Texto: Henrique Alves
Fotos: Leonardo Sá/Agência Porã
A moradora mais antiga da cinqüentenária casa ainda está lá, uma mangueira alta, imponente e prolífica, o tronco acolhendo peperômias, samambaias e orquídeas, a base guarnecida por um singelo laguinho de traços sinuosos. Com o fícus que cresce do lado oposto – plantado há 15 anos, quando o umbigo do filho de Ludmila caiu – compõe a abóboda natural que côa a luz do sol, forra o piso de pedras portuguesas com folhas secas e dá a sombra boa e fresca que cobre o ambiente.
O fícus, aliás, com toda a vênia à aura de tradição da mangueira, tem uma boa história. Há alguns anos, um condomínio vizinho foi à Justiça contra Ludmila por causa da árvore. Implicaram com as folhas: o denunciante requereu o corte cabal da árvore porque esta deixava muitas do lado dele. Ludmila resistiu, tanto pela simbólica carga materna quanto por questão prática. “Se cortar a árvore, acabou o Jardim Secreto”, resume, de olhos arregalados, a denunciada. Jardim que se preze tem que ter uma boa árvore.
Deu certo. O fícus sobreviveu e seus galhos, a cinco metros de altura, continuam acenando para a vizinhança. Mas afora carregar um simbolismo materno e sombrear aulas de yoga e miniweddings, a história acima tem mais um significado: metáfora que conta com lirismo e eloquência a relação de uma casa e sua dona. O espécime é realmente iluminado.
A produtora de moda Ludmila Perim tem 48 anos e mora desde os três na elegante edificação dos anos 50 encravada no acesso da Rua Moacir Avidos, na Praia do Canto. Quando foi erguida, o recôncavo da Praia Comprida quase batia ao portão da casa; Ludmila ainda lembra as baratinhas pretas de praia, comuns nas pedras à beira-mar, que de vez em quando davam o ar da graça ao seu portão.

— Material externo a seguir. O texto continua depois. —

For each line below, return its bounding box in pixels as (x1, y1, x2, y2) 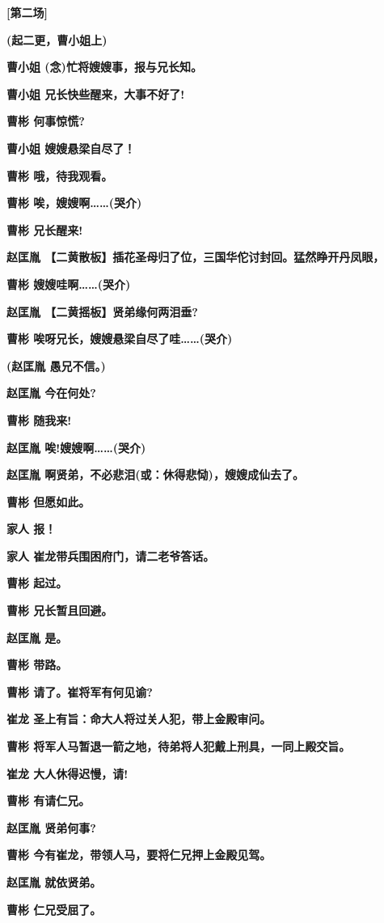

Hoje os vizinhos do entorno são outros: um bando de prédios altíssimos de arquitetura anódina que só faz ressaltar ainda mais a fachada clássica da casa, as árvores e folhagens ornando o quintal, o muro baixo e singelo. Mas não fosse um temperamento obstinado e um coração que não vê outro refúgio senão aquele, a casa há muito já teria virado memória para se tornar outro prédio insosso.
No ano em que Vitória revisa seu Plano Diretor Urbano (PDU), o instrumento que regula a organização da cidade, a Casa Rosa é um tocante exemplo de uma construção tradicional que resistiu não apenas ao tempo, mas sobretudo ao assédio da fúria cimentocrata capixaba, que fez da Praia do Canto uma das áreas mais pressionadas do Espírito Santo. Nos últimos anos, contudo, o espaço diminuiu e a fúria arrefeceu.
Ludmila não vende a casa de jeito nenhum. É interessante falar com ela acerca das investidas do poder imobiliário. Não é o recato que lhe impede de revelar valores ou propostas. Não fala porque simplesmente nunca abriu a guarda para o olho gordo alheio, ou seja, se mal dava espaço para a primeira conversa, para uma segunda, então, impossível.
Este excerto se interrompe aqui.